> **ASSIGNMENT**:
Everything from the line holding "Page text, block" through the final line of the records is to be transcribed exactly, except pictures, and nothing beyond that.

> **PROVIDED DATA**:
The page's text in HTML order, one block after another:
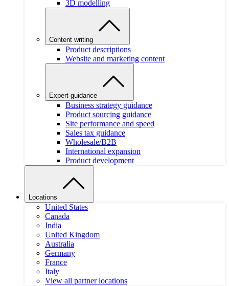
3D modelling
Content writing
Product descriptions
Website and marketing content
Expert guidance
Business strategy guidance
Product sourcing guidance
Site performance and speed
Sales tax guidance
Wholesale/B2B
International expansion
Product development
Locations
United States
Canada
India
United Kingdom
Australia
Germany
France
Italy
View all partner locations
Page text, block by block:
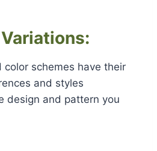
schemes have their
and styles
design and pattern you
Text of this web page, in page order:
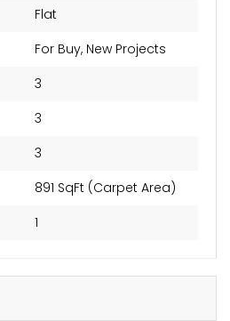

> **EXPECTED ANSWER**:
Page text, block by block:
schemes have their
and styles
design and pattern you
Text of this web page, in page order:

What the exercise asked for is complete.